First, the term that you want here is online algorithm. All moments (mean, standard deviation, skew, etc.) can be calculated online. Others include the minimum and maximum. Note that median and mode can not be calculated online.
To consistently maintain the high/low you store your data in sorted order. There are algorithms for maintaining data structures which preserves ordering.
Median is trivial if the data is ordered.
If the data is reduced slightly to a frequency table, you can maintain mode. If you keep your data as a random, flat list of values, you can't easily compute mode in the presence of change.
The answers to this question on online algorithms might be useful. Regarding the usability for your needs, I'd say that while some online algorithms can be used for estimating summary statistics with partial data, others may be used to maintain them from a data flow just as you like.
You might also want to look at complex event processing (or CEP), which is used for tracking and analysing real time data, for example in finance or web commerce. The only free CEP product I know of is Esper.
As Jason says, you are indeed describing an online algorithm. I've also seen this type of computation referred to as the Accumulator Pattern, whether the loop is implemented explicitly or by recursion.
Not really a direct answer to your question, but for many statistics that are not online statistics you can usually find some rules to calculate by iteration only part of the time, and cache the correct value the rest of the time. Is this possibly good enough for you?

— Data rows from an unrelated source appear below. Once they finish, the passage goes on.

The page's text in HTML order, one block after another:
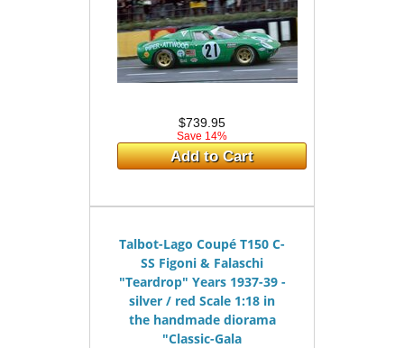
$739.95
Save 14%
Add to Cart
Talbot-Lago Coupé T150 C-
SS Figoni & Falaschi
"Teardrop" Years 1937-39 -
silver / red Scale 1:18 in
the handmade diorama
"Classic-Gala
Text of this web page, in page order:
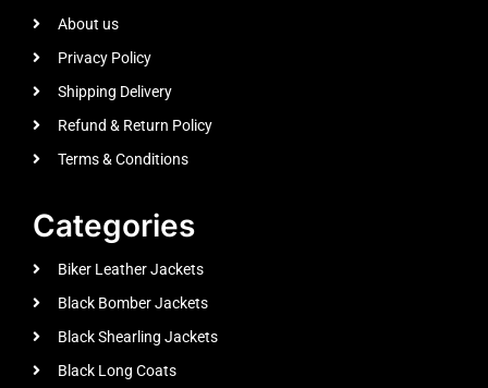
About us
Privacy Policy
Shipping Delivery
Refund & Return Policy
Terms & Conditions
Categories
Biker Leather Jackets
Black Bomber Jackets
Black Shearling Jackets
Black Long Coats
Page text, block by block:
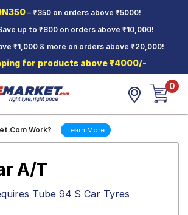
– ₹350 on orders above ₹5000!
up to ₹800 on orders above ₹10,000!
₹1,000 & more on orders above ₹20,000!
for products above ₹4000/-
0
Work? Learn More
A/T
Tube 94 S Car Tyres
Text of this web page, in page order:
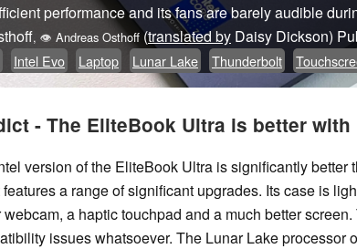
performance and its fans are barely audible
, 👁 Andreas Osthoff(translated by Daisy Dickson)
Intel Evo Laptop Lunar Lake Thunderbolt
- The EliteBook Ultra is better with
version of the EliteBook Ultra is significantly better
a range of significant upgrades. Its case is
webcam, a haptic touchpad and a much better
issues whatsoever. The Lunar Lake processor
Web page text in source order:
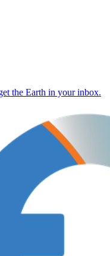
the Earth in your inbox.
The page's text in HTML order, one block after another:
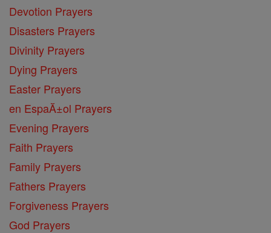
Devotion Prayers
Disasters Prayers
Divinity Prayers
Dying Prayers
Easter Prayers
en EspaĂ±ol Prayers
Evening Prayers
Faith Prayers
Family Prayers
Fathers Prayers
Forgiveness Prayers
God Prayers
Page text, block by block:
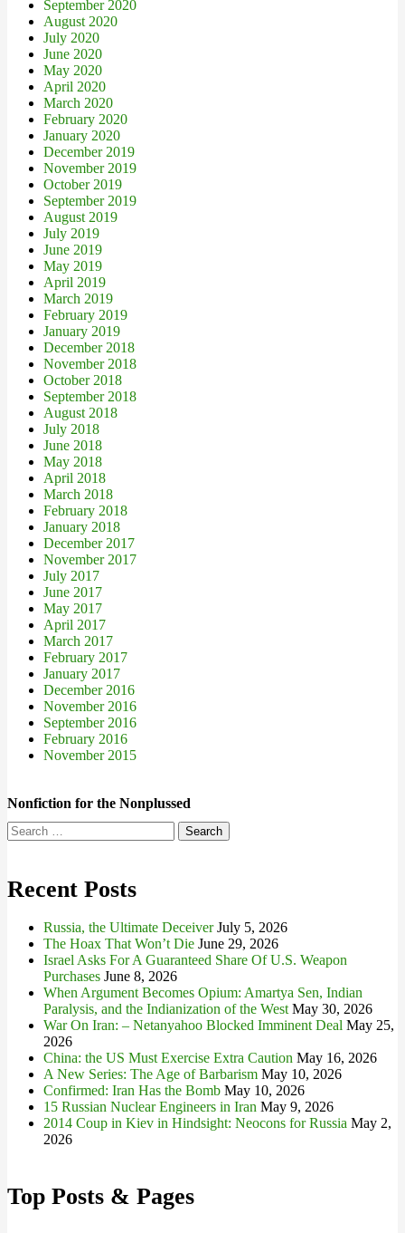
September 2020
August 2020
July 2020
June 2020
May 2020
April 2020
March 2020
February 2020
January 2020
December 2019
November 2019
October 2019
September 2019
August 2019
July 2019
June 2019
May 2019
April 2019
March 2019
February 2019
January 2019
December 2018
November 2018
October 2018
September 2018
August 2018
July 2018
June 2018
May 2018
April 2018
March 2018
February 2018
January 2018
December 2017
November 2017
July 2017
June 2017
May 2017
April 2017
March 2017
February 2017
January 2017
December 2016
November 2016
September 2016
February 2016
November 2015
Nonfiction for the Nonplussed
Search
for:
Recent Posts
Russia, the Ultimate Deceiver July 5, 2026
The Hoax That Won’t Die June 29, 2026
Israel Asks For A Guaranteed Share Of U.S. Weapon
Purchases June 8, 2026
When Argument Becomes Opium: Amartya Sen, Indian
Paralysis, and the Indianization of the West May 30, 2026
War On Iran: – Netanyahoo Blocked Imminent Deal May 25,
2026
China: the US Must Exercise Extra Caution May 16, 2026
A New Series: The Age of Barbarism May 10, 2026
Confirmed: Iran Has the Bomb May 10, 2026
15 Russian Nuclear Engineers in Iran May 9, 2026
2014 Coup in Kiev in Hindsight: Neocons for Russia May 2,
2026
Top Posts & Pages
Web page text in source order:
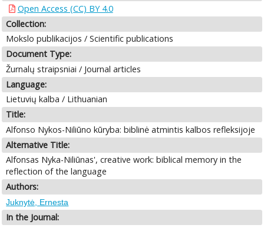
Open Access (CC) BY 4.0
Collection:
Mokslo publikacijos / Scientific publications
Document Type:
Žurnalų straipsniai / Journal articles
Language:
Lietuvių kalba / Lithuanian
Title:
Alfonso Nykos-Niliūno kūryba: biblinė atmintis kalbos refleksijoje
Alternative Title:
Alfonsas Nyka-Niliūnas', creative work: biblical memory in the
reflection of the language
Authors:
Juknytė, Ernesta
In the Journal:
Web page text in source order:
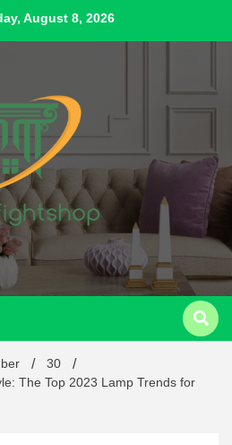
August 8, 2026
30
The Top 2023 Lamp Trends for
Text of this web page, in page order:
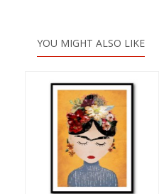
YOU MIGHT ALSO LIKE
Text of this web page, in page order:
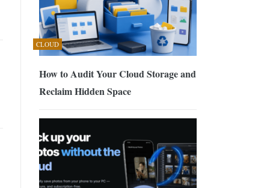
CLOUD
How to Audit Your Cloud Storage and
Reclaim Hidden Space
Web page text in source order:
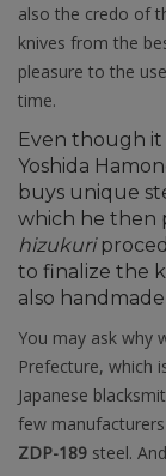
also the credo of
knives from the
pleasure to the
time.
Even though it
Yoshida
buys unique
which he then
hizukuri
to finalize the
also handmade
You may ask why
Prefecture, which
Japanese
few
ZDP-189 steel.
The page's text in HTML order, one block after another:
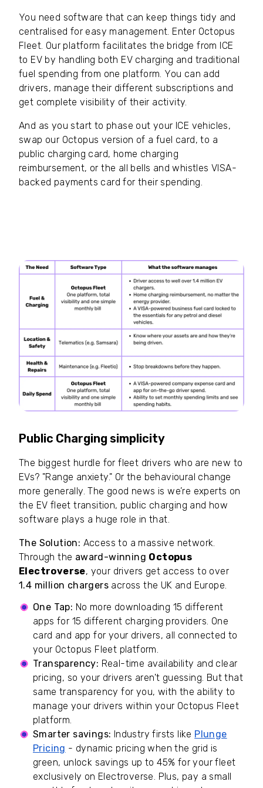
You need software that can keep things tidy and
centralised for easy management. Enter Octopus
Fleet. Our platform facilitates the bridge from ICE
to EV by handling both EV charging and traditional
fuel spending from one platform. You can add
drivers, manage their different subscriptions and
get complete visibility of their activity.
And as you start to phase out your ICE vehicles,
swap our Octopus version of a fuel card, to a
public charging card, home charging
reimbursement, or the all bells and whistles VISA-
backed payments card for their spending.
Public Charging simplicity
The biggest hurdle for fleet drivers who are new to
EVs? "Range anxiety." Or the behavioural change
more generally. The good news is we’re experts on
the EV fleet transition, public charging and how
software plays a huge role in that.
The Solution: Access to a massive network.
Through the award-winning Octopus
Electroverse, your drivers get access to over
1.4 million chargers across the UK and Europe.
One Tap: No more downloading 15 different
apps for 15 different charging providers. One
card and app for your drivers, all connected to
your Octopus Fleet platform.
Transparency: Real-time availability and clear
pricing, so your drivers aren't guessing. But that
same transparency for you, with the ability to
manage your drivers within your Octopus Fleet
platform.
Smarter savings: Industry firsts like Plunge
Pricing - dynamic pricing when the grid is
green, unlock savings up to 45% for your fleet
exclusively on Electroverse. Plus, pay a small
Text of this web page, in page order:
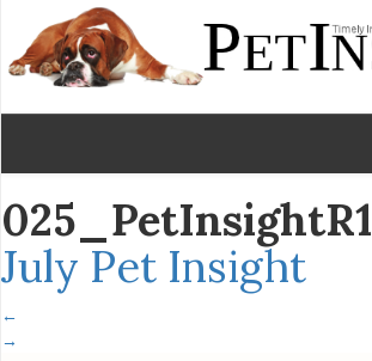
025_PetInsightR1
July Pet Insight
←
→
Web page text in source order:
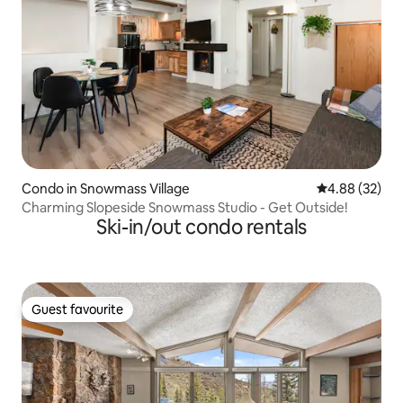
Condo in Snowmass Village 4.88 out of 5
4.88 (32)
Charming Slopeside Snowmass Studio - Get Outside!
Ski-in/out condo rentals
Guest favourite
Guest favourite
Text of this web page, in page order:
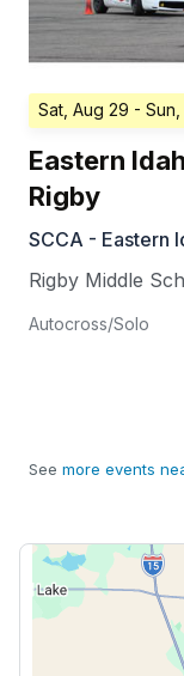
Sat, Aug 29 -
Eastern
Rigby
SCCA - Eastern
Rigby Middle
Autocross/Solo
See more events
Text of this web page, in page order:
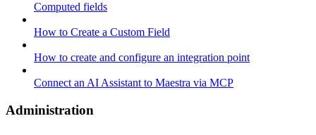
Computed fields
How to Create a Custom Field
How to create and configure an integration point
Connect an AI Assistant to Maestra via MCP
Administration
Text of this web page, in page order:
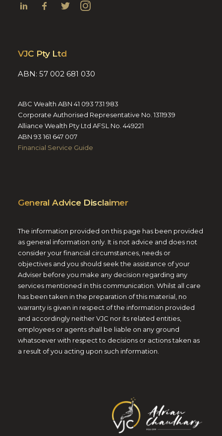
VJC Pty Ltd
ABN: 57 002 681 030
ABC Wealth ABN 41 093 731 983
Corporate Authorised Representative No. 1311939
Alliance Wealth Pty Ltd AFSL No. 449221
ABN 93 161 647 007
Financial Service Guide
General Advice Disclaimer
The information provided on this page has been provided
as general information only. It is not advice and does not
consider your financial circumstances, needs or
objectives and you should seek the assistance of your
Adviser before you make any decision regarding any
services mentioned in this communication. Whilst all care
has been taken in the preparation of this material, no
warranty is given in respect of the information provided
and accordingly neither VJC nor its related entities,
employees or agents shall be liable on any ground
whatsoever with respect to decisions or actions taken as
a result of you acting upon such information.
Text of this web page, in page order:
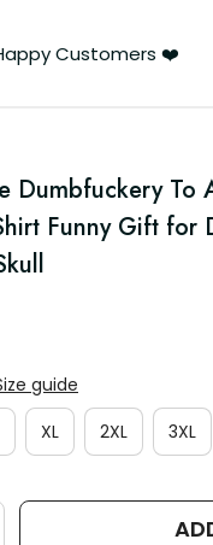
Customers ❤️
Dumbfuckery To
Funny Gift for
guide
XL 2XL 3XL
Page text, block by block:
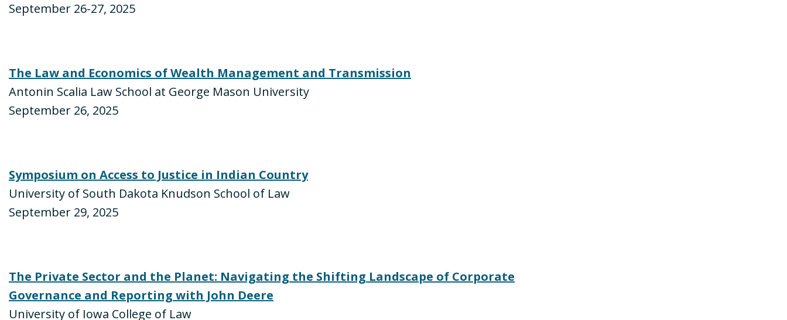
September 26-27, 2025
The Law and Economics of Wealth Management and Transmission
Antonin Scalia Law School at George Mason University
September 26, 2025
Symposium on Access to Justice in Indian Country
University of South Dakota Knudson School of Law
September 29, 2025
The Private Sector and the Planet: Navigating the Shifting Landscape of Corporate
Governance and Reporting with John Deere
University of Iowa College of Law
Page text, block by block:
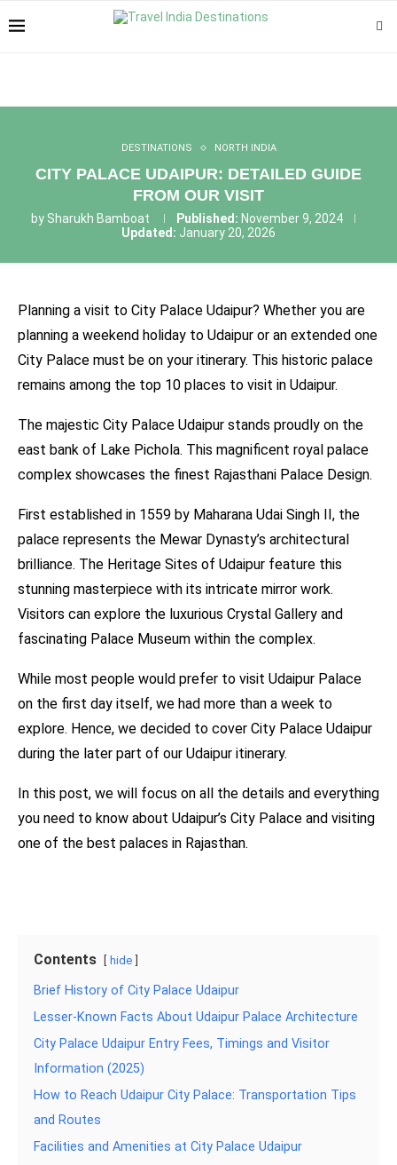
DESTINATIONS NORTH INDIA
CITY PALACE UDAIPUR: DETAILED GUIDE
FROM OUR VISIT
by Sharukh Bamboat Published: November 9, 2024
Updated: January 20, 2026
Planning a visit to City Palace Udaipur? Whether you are
planning a weekend holiday to Udaipur or an extended one
City Palace must be on your itinerary. This historic palace
remains among the top 10 places to visit in Udaipur.
The majestic City Palace Udaipur stands proudly on the
east bank of Lake Pichola. This magnificent royal palace
complex showcases the finest Rajasthani Palace Design.
First established in 1559 by Maharana Udai Singh II, the
palace represents the Mewar Dynasty’s architectural
brilliance. The Heritage Sites of Udaipur feature this
stunning masterpiece with its intricate mirror work.
Visitors can explore the luxurious Crystal Gallery and
fascinating Palace Museum within the complex.
While most people would prefer to visit Udaipur Palace
on the first day itself, we had more than a week to
explore. Hence, we decided to cover City Palace Udaipur
during the later part of our Udaipur itinerary.
In this post, we will focus on all the details and everything
you need to know about Udaipur’s City Palace and visiting
one of the best palaces in Rajasthan.
Contents hide
Brief History of City Palace Udaipur
Lesser-Known Facts About Udaipur Palace Architecture
City Palace Udaipur Entry Fees, Timings and Visitor
Information (2025)
How to Reach Udaipur City Palace: Transportation Tips
and Routes
Facilities and Amenities at City Palace Udaipur
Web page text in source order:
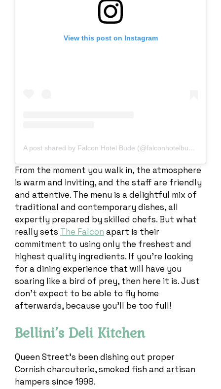
View this post on Instagram
A post shared by Falcon Hotel Bude (@falconhotelbude)
From the moment you walk in, the atmosphere
is warm and inviting, and the staff are friendly
and attentive. The menu is a delightful mix of
traditional and contemporary dishes, all
expertly prepared by skilled chefs. But what
really sets The Falcon apart is their
commitment to using only the freshest and
highest quality ingredients. If you’re looking
for a dining experience that will have you
soaring like a bird of prey, then here it is. Just
don’t expect to be able to fly home
afterwards, because you’ll be too full!
Bellini’s Deli Kitchen
Queen Street’s been dishing out proper
Cornish charcuterie, smoked fish and artisan
hampers since 1998.
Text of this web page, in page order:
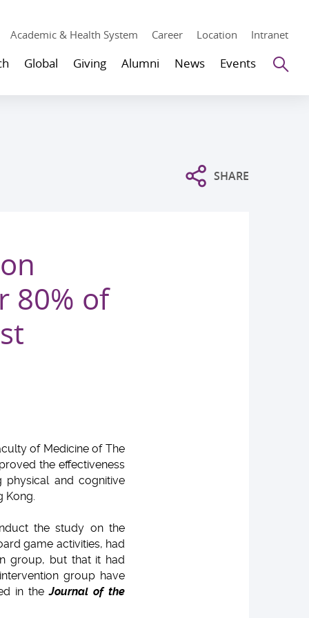
Academic & Health System Career Location Intranet
Global Giving Alumni News Events
SHARE
80% of
of Medicine of The
the effectiveness
and cognitive
Kong.
the study on the
game activities, had
group, but that it had
group have
in theJournal of the
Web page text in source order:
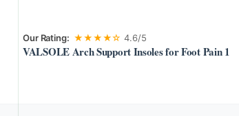
Our Rating: ★★★★☆ 4.6/5
VALSOLE Arch Support Insoles for Foot Pain 1
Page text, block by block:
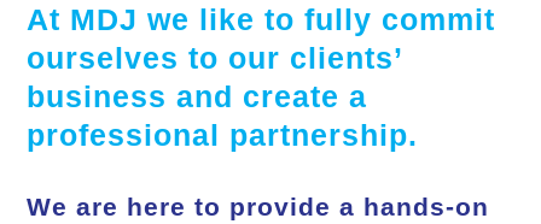
At MDJ we like to fully commit
ourselves to our clients’
business and create a
professional partnership.
We are here to provide a hands-on
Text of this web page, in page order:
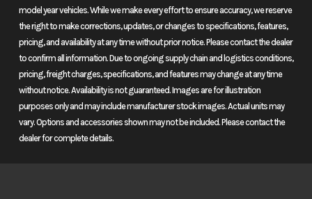
Dual injectors in each cylinder ensure exceptional low and high rpm
capabilities, while refined EFI settings enhance throttle response,
especially at smaller openings, for a smooth but still exhilarating ride.
Dual-stage ram air
This ingenious design provides a generous flow of cool air directly into
the airbox, resulting in increased power and exceptionally smooth
performance throughout the rpm range.
model year vehicles. While we make every effort to ensure accuracy, we reserve
the right to make corrections, updates, or changes to specifications, features,
pricing, and availability at any time without prior notice. Please contact the dealer
to confirm all information. Due to ongoing supply chain and logistics conditions,
pricing, freight charges, specifications, and features may change at any time
without notice. Availability is not guaranteed. Images are for illustration
purposes only and may include manufacturer stock images. Actual units may
vary. Options and accessories shown may not be included. Please contact the
dealer for complete details.
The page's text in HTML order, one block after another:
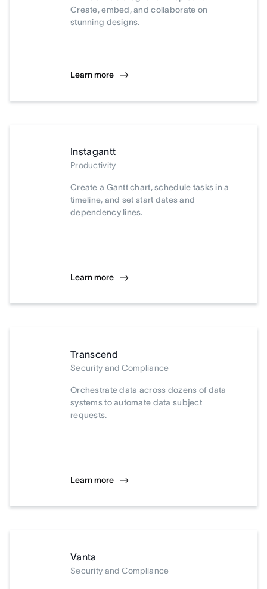
Create, embed, and collaborate on
stunning designs.
Learn more
Instagantt
Productivity
Create a Gantt chart, schedule tasks in a
timeline, and set start dates and
dependency lines.
Learn more
Transcend
Security and Compliance
Orchestrate data across dozens of data
systems to automate data subject
requests.
Learn more
Vanta
Security and Compliance
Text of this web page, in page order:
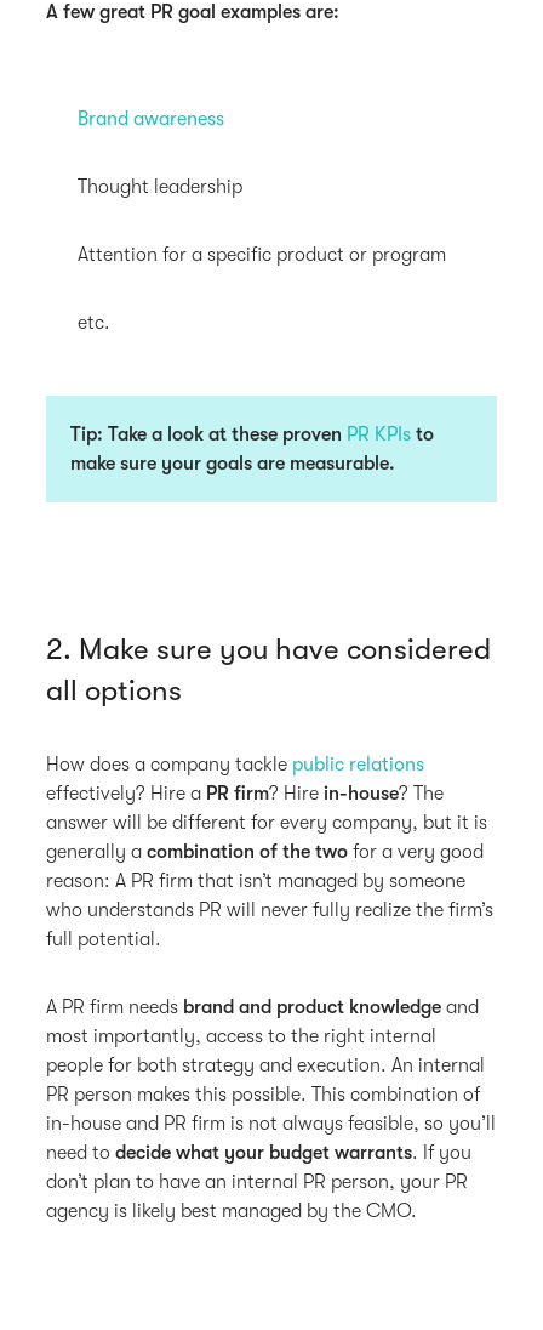
A few great PR goal examples are:
Brand awareness
Thought leadership
Attention for a specific product or program
etc.
Tip: Take a look at these proven PR KPIs to
make sure your goals are measurable.
2. Make sure you have considered
all options
How does a company tackle public relations
effectively? Hire a PR firm? Hirein-house? The
answer will be different for every company, but it is
generally acombination of the two for a very good
reason: A PR firm that isn’t managed by someone
who understands PR will never fully realize the firm’s
full potential.
A PR firm needs brand and product knowledge and
most importantly, access to the right internal
people for both strategy and execution. An internal
PR person makes this possible. This combination of
in-house and PR firm is not always feasible, so you’ll
need todecide what your budget warrants. If you
don’t plan to have an internal PR person, your PR
agency is likely best managed by the CMO.
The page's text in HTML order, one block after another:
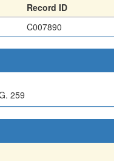
Record ID
C007890
259
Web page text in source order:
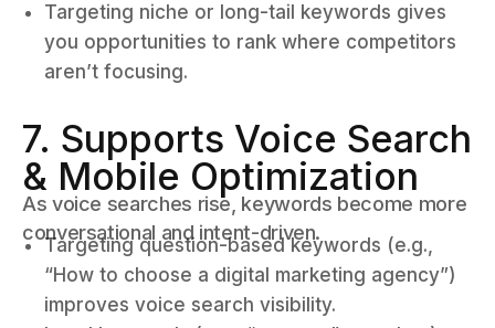
Targeting niche or long-tail keywords gives
you opportunities to rank where competitors
aren’t focusing.
7. Supports Voice Search
& Mobile Optimization
As voice searches rise, keywords become more
conversational and intent-driven.
Targeting question-based keywords (e.g.,
“How to choose a digital marketing agency”)
improves voice search visibility.
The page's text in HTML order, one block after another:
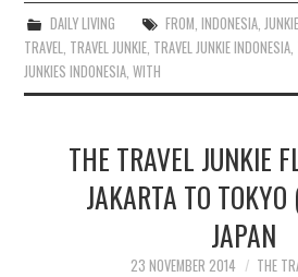
DAILY LIVING FROM, INDONESIA, JUNKIE
TRAVEL, TRAVEL JUNKIE, TRAVEL JUNKIE INDONESIA,
JUNKIES INDONESIA,WITH
THE TRAVEL JUNKIE
JAKARTA TO
JAPAN
23 NOVEMBER 2014 THE
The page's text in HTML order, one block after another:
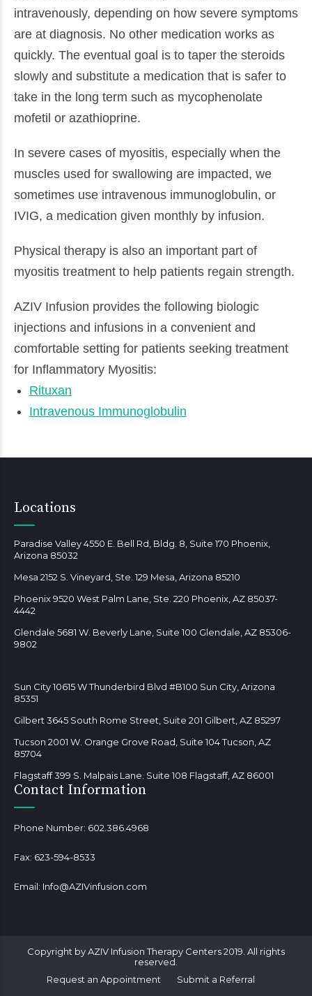
intravenously, depending on how severe symptoms
are at diagnosis. No other medication works as
quickly. The eventual goal is to taper the steroids
slowly and substitute a medication that is safer to
take in the long term such as mycophenolate
mofetil or azathioprine.
In severe cases of myositis, especially when the
muscles used for swallowing are impacted, we
sometimes use intravenous immunoglobulin, or
IVIG, a medication given monthly by infusion.
Physical therapy is also an important part of
myositis treatment to help patients regain strength.
AZIV Infusion provides the following biologic
injections and infusions in a convenient and
comfortable setting for patients seeking treatment
for Inflammatory Myositis:
Rituxan
Intravenous Immunoglobulin
Locations
Paradise Valley 4550 E. Bell Rd, Bldg. 8, Suite 170 Phoenix,
Arizona 85032
Mesa 2152 S. Vineyard, Ste. 129 Mesa, Arizona 85210
Phoenix 9520 West Palm Lane, Ste. 220 Phoenix, AZ 85037-
4442
Glendale 5681 W. Beverly Lane, Suite 100 Glendale, AZ 85306-
9802
Sun City 10615 W Thunderbird Blvd #B100 Sun City, Arizona
85351
Gilbert 3645 South Rome Street, Suite 201 Gilbert, AZ 85297
Tucson 2001 W. Orange Grove Road, Suite 104 Tucson, AZ
85704
Flagstaff 399 S. Malpais Lane. Suite 108 Flagstaff, AZ 86001
Contact Information
Phone Number: 602.386.4968
Fax: 623-594-8533
Email: Info@AZIVinfusion.com
Copyright by AZIV Infusion Therapy Centers 2019. All rights
reserved.
Request an Appointment
Submit a Referral
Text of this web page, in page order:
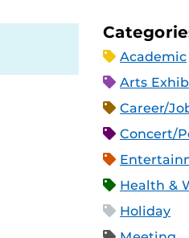
Academic
Arts
Career/
Concert/
Health &
Holiday

For high value for example:
public void Add(double value) {
values.Add(value);
if (value > highValue)
highValue = value;
}
public void Remove(double value) {
values.Remove(value);
if (value.WithinTolerance(highValue))
highValue = RecalculateHighValueByIteration();
}
It's not possible to maintain high or low with constant-time add and remove operations because that would give you a linear-time sorting algorithm. You can use a search tree to maintain the data in sorted order, which gives you logarithmic-time minimum and maximum. If you also keep subtree sizes and the count, it's simple to find the median too.
And if you just want to maintain the high or low in the presence of additions and removals, look into priority queues, which are more efficient for that purpose than search trees.
If you don't know the exact size of the dataset in advance, or if it is potentially unlmited, or you just want some ideas, you should definitely look into techniques used in Streaming Algorithms.
It does sound (even after your 2nd edit) that you are describing on-line algorithms, with the additional requirement that you want to allow "delete" operations. An example of this are the "sketch algorithms" used for finding frequent items in a stream.